# Bubble Bath



## Black Rabbit (Nov 14, 2009)

Here's a few of Dosia gettin all clean and pretty 


























Dosia's impersonation of a poodle lol 










Gotta find the ducky 

















































All clean and pretty









Time for a kong


















*Thanks for looking*


----------



## CaLi 2 B.C. (Dec 4, 2010)

LOL looks like he enjoys bath time


----------



## Black Rabbit (Nov 14, 2009)

He does, when I tell him it's bath time he trots to the bathroom all excited  He's a goofball.


----------



## k8nkane (Jul 9, 2010)

I WISH KANE WOULD ENJOY HIS BATHS, GOSHDARNIT.  lol. :rofl:

He loves to go out in the middle of a lake we go to and swim around in circles just for fun, he loveloveloves the hose, he even loves a frickin squirt bottle of water, but will he take a bath nicely?

NoOoOoOoOoOoOoOoooo. He looks at me like I'm the most evil owner on the face of the planet and Aroorooroo's at me.  Crazy dog.


----------



## Aireal (Jul 2, 2010)

that is cute!!! cheza hates baths cause they hurt so bad when she was a pup and she has to have the med baths 2X a week


----------



## aimee235 (Apr 29, 2007)

I love his poodle impression. Great pics!


----------



## Black Rabbit (Nov 14, 2009)

Thanks you guys. 

@ Aimee I think he does the poodle the very best


----------



## PatienceFlame (Dec 22, 2009)

haha, Riley is a Shower kinda girl


----------



## American_Pit13 (Apr 23, 2007)

Squeaky clean


----------



## Black Rabbit (Nov 14, 2009)

LOLL I bet he would like showers too  
He smells like flowers


----------



## PatienceFlame (Dec 22, 2009)

hehe, I bet he would love them too. =3 I loved the bubbles on the head photos. =D

where is my Marley's bath photos?


----------



## Black Rabbit (Nov 14, 2009)

I wanted to wait till tomorrow to give Marley a bath since it's pretty cold. Hims an old man and he gets cold fast.


----------



## Sadie (Jun 18, 2008)

Very Cute .. Bogart loves the bath tub .. Ava is another story I have to hold her down LOL ... Those are very cute pics!


----------



## Black Rabbit (Nov 14, 2009)

Thanks girl. Oh man when we had the AM Bulldogs Mack was the worst to wash. Ryan would have to hold his big butt down while I washed him as fast as I could lol.


----------



## davidfitness83 (Jul 7, 2009)

So cute I love it, the pic with the kong is priceless.

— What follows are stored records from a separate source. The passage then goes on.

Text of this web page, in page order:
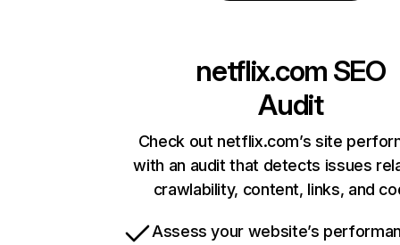
netflix.com SEO
Audit
Check out netflix.com’s site
with an audit that detects issues
crawlability, content, links, and
Assess your website’s
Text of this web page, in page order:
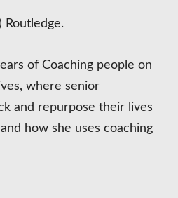
Routledge.
of Coaching people on
where senior
and repurpose their lives
how she uses coaching
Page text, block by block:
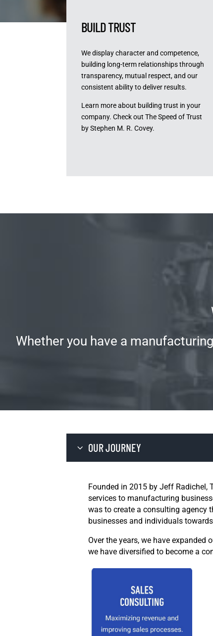
BUILD TRUST
We display character and competence,
building long-term relationships through
transparency, mutual respect, and our
consistent ability to deliver results.
Learn more about building trust in your
company. Check out The Speed of Trust
by Stephen M. R. Covey.
Whether you have a
OUR JOURNEY
Founded in 2015 by Jeff Radichel,
services to manufacturing
was to create a consulting agency
businesses and individuals
Over the years, we have
we have diversified to become a

Your Dosia is huge makes that bathtub look tiny, reminds me of old school great danes lol


----------



## Black Rabbit (Nov 14, 2009)

LOLL Thanks David  He really is a big boy, I had someone at the store ask me if he was a corso puppy


----------



## davidfitness83 (Jul 7, 2009)

Haha wow thats huge, he weighs 80 or somethign right?


----------



## Black Rabbit (Nov 14, 2009)

I haven't weighed him in a long time but last time he was on a scale he was around 75lbs. I should go get him weighed


----------



## davidfitness83 (Jul 7, 2009)

That's a big boy, have you ever measured his head? lol I sound like a newbie but I am just wondering on his dimensions..


----------



## Black Rabbit (Nov 14, 2009)

K I just measured it. I didn't have the floppy measuring tape so I did it like this.

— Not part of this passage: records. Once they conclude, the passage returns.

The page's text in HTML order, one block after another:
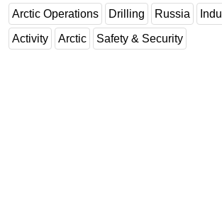
Events
Advertise
Arctic Operations Drilling Russia
Activity Arctic Safety & Security
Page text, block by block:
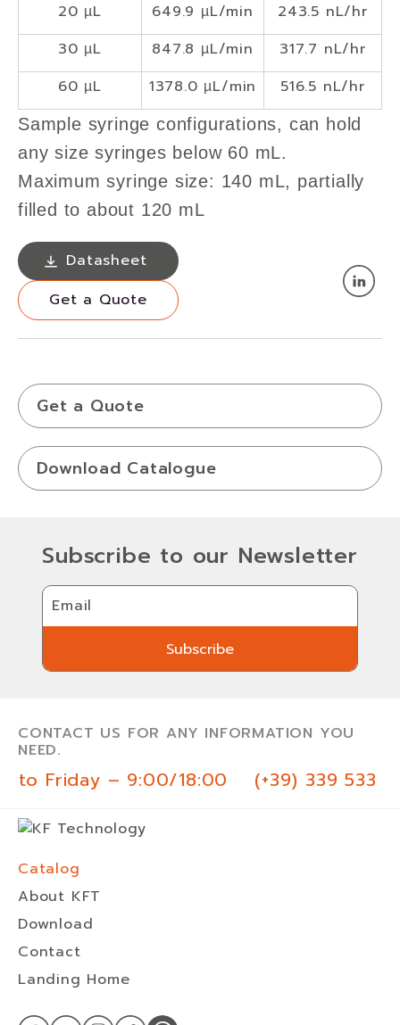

Put some masking take around his head









Then laid it out flat on the couch









Looks like it's about 23in


----------



## Dually (Dec 30, 2010)

Wish my dogs enjoyed a bath as much as yours


----------



## Wheelsonly (Jan 3, 2011)

Nice looking dog...My dogs also love the bath's as for me not so much lol .


----------



## Black Rabbit (Nov 14, 2009)

LOLL Thanks you guys


----------